# [PROBLEM REQUIREMENTS]
Please say how many lines in the entries below hold the string "will", with no other words.

# [PROVIDED DATA]
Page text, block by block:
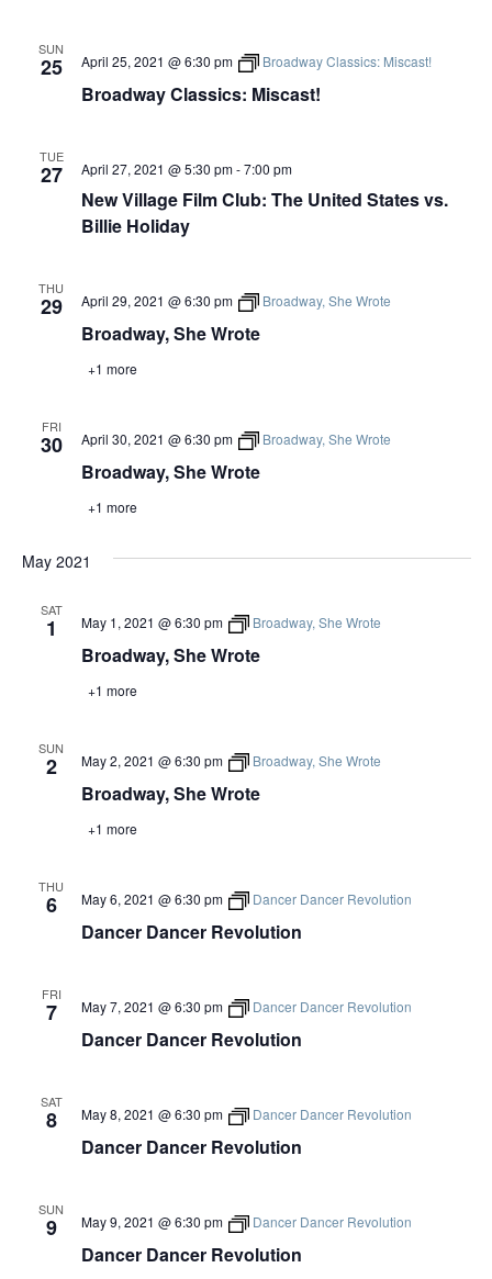
SUN
25
Broadway Classics: Miscast!
April 25, 2021 @ 6:30 pm Broadway Classics: Miscast!
TUE
27
New Village Film Club: The United States vs.
Billie Holiday
April 27, 2021 @ 5:30 pm-7:00 pm
THU
29
Broadway, She Wrote
April 29, 2021 @ 6:30 pm Broadway, She Wrote
+1 more
FRI
30
Broadway, She Wrote
April 30, 2021 @ 6:30 pm Broadway, She Wrote
+1 more
May 2021
SAT
1
Broadway, She Wrote
May 1, 2021 @ 6:30 pm Broadway, She Wrote
+1 more
SUN
2
Broadway, She Wrote
May 2, 2021 @ 6:30 pm Broadway, She Wrote
+1 more
THU
6
Dancer Dancer Revolution
May 6, 2021 @ 6:30 pm Dancer Dancer Revolution
FRI
7
Dancer Dancer Revolution
May 7, 2021 @ 6:30 pm Dancer Dancer Revolution
SAT
8
Dancer Dancer Revolution
May 8, 2021 @ 6:30 pm Dancer Dancer Revolution
SUN
9
Dancer Dancer Revolution
May 9, 2021 @ 6:30 pm Dancer Dancer Revolution
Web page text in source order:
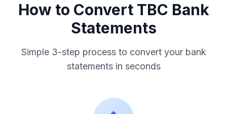
How to Convert TBC Bank
Statements
Simple 3-step process to convert your bank
statements in seconds
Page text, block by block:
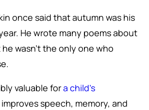
once said that autumn was his
He wrote many poems about
wasn’t the only one who
valuable fora child’s
improves speech, memory, and
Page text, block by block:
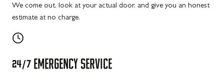
We come out, look at your actual door, and give you an honest
estimate at no charge.
24/7 EMERGENCY SERVICE
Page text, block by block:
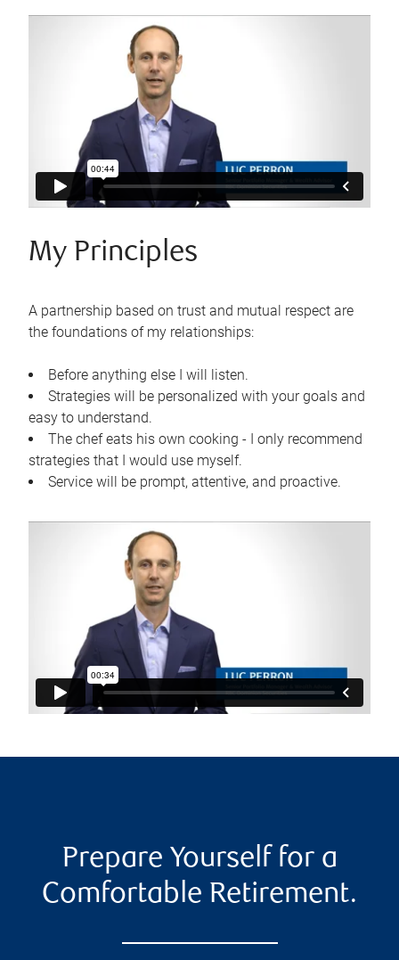
My Principles
A partnership based on trust and mutual respect are
the foundations of my relationships:
Before anything else I will listen.
Strategies will be personalized with your goals and
easy to understand.
The chef eats his own cooking - I only recommend
strategies that I would use myself.
Service will be prompt, attentive, and proactive.
Prepare Yourself for a
Comfortable Retirement.
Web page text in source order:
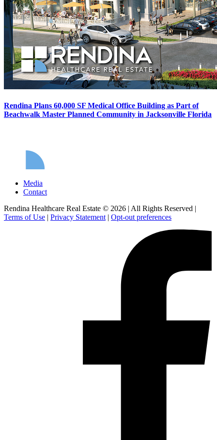
Rendina Plans 60,000 SF Medical Office Building as Part of
Beachwalk Master Planned Community in Jacksonville Florida
Media
Contact
Rendina Healthcare Real Estate © 2026 | All Rights Reserved |
Terms of Use | Privacy Statement | Opt-out preferences
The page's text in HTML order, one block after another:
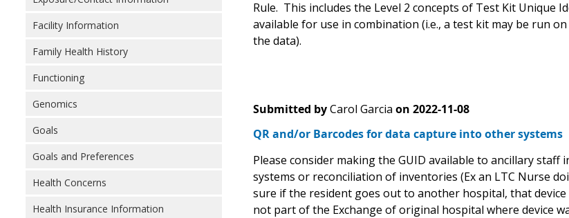
Facility Information
Family Health History
Functioning
Genomics
Goals
Goals and Preferences
Health Concerns
Health Insurance Information
Rule. This includes the Level 2 concepts of Test Kit
available for use in combination (i.e., a test kit may be run
the data).
Submitted by Carol Garcia on 2022-11-08
QR and/or Barcodes for data capture into other systems
Please consider making the GUID available to ancillary
systems or reconciliation of inventories (Ex an LTC Nurse
sure if the resident goes out to another hospital, that
not part of the Exchange of original hospital where device
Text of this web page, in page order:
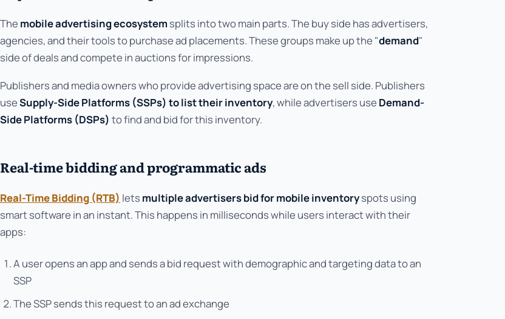
The mobile advertising ecosystem splits into two main parts. The buy side has advertisers,
agencies, and their tools to purchase ad placements. These groups make up the "demand"
side of deals and compete in auctions for impressions.
Publishers and media owners who provide advertising space are on the sell side. Publishers
useSupply-Side Platforms (SSPs) to list their inventory, while advertisers use Demand-
Side Platforms (DSPs) to find and bid for this inventory.
Real-time bidding and programmatic ads
Real-Time Bidding (RTB) lets multiple advertisers bid for mobile inventoryspots using
smart software in an instant. This happens in milliseconds while users interact with their
apps:
A user opens an app and sends a bid request with demographic and targeting data to an
SSP
The SSP sends this request to an ad exchange
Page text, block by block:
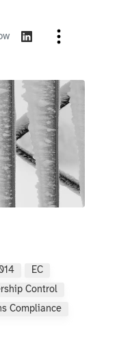
EC
Control
Compliance
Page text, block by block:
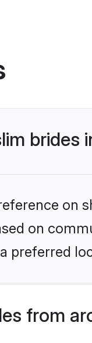
brides
on
on
preferred
from
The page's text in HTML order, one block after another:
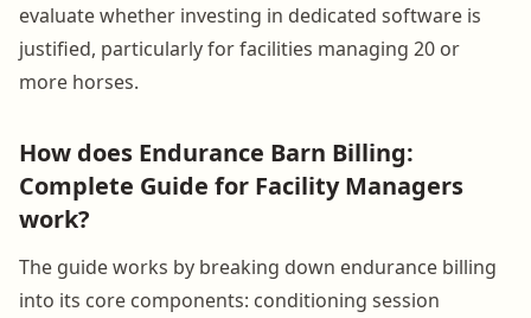
evaluate whether investing in dedicated software is
justified, particularly for facilities managing 20 or
more horses.
How does Endurance Barn Billing:
Complete Guide for Facility Managers
work?
The guide works by breaking down endurance billing
into its core components: conditioning session
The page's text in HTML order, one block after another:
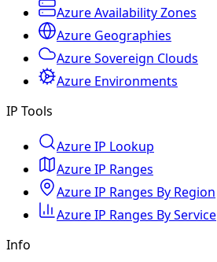
Azure Availability Zones
Azure Geographies
Azure Sovereign Clouds
Azure Environments
IP Tools
Azure IP Lookup
Azure IP Ranges
Azure IP Ranges By Region
Azure IP Ranges By Service
Info
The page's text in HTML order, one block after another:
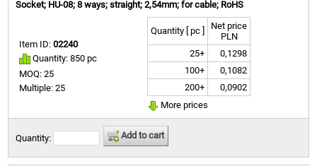
Socket; HU-08; 8 ways; straight; 2,54mm; for cable; RoHS
Item ID:02240
Quantity: 850 pc
MOQ: 25
Multiple: 25
Quantity [ pc ]
Net price
PLN
25+
0,1298
100+
0,1082
200+
0,0902
More prices
Quantity: Add to cart
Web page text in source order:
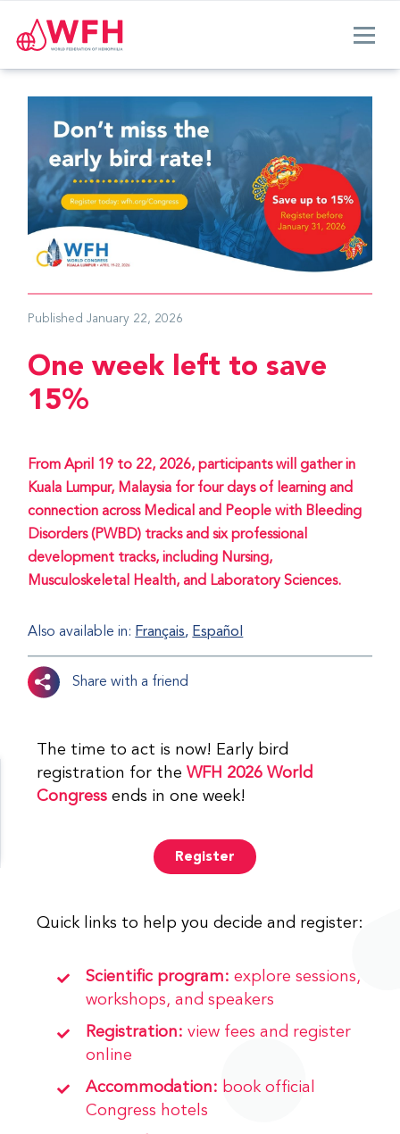
Published January 22, 2026
One week left to save
15%
From April 19 to 22, 2026, participants will gather in
Kuala Lumpur, Malaysia for four days of learning and
connection across Medical and People with Bleeding
Disorders (PWBD) tracks and six professional
development tracks, including Nursing,
Musculoskeletal Health, and Laboratory Sciences.
Also available in: Français Español
Share with a friend
The time to act is now! Early bird
registration for theWFH 2026 World
Congress ends in one week!
Register
Quick links to help you decide and register:
Scientific program:explore sessions,
workshops, and speakers
Registration:view fees and register
online
Accommodation: book official
Congress hotels

# [RESULT FOR THIS TASK]
4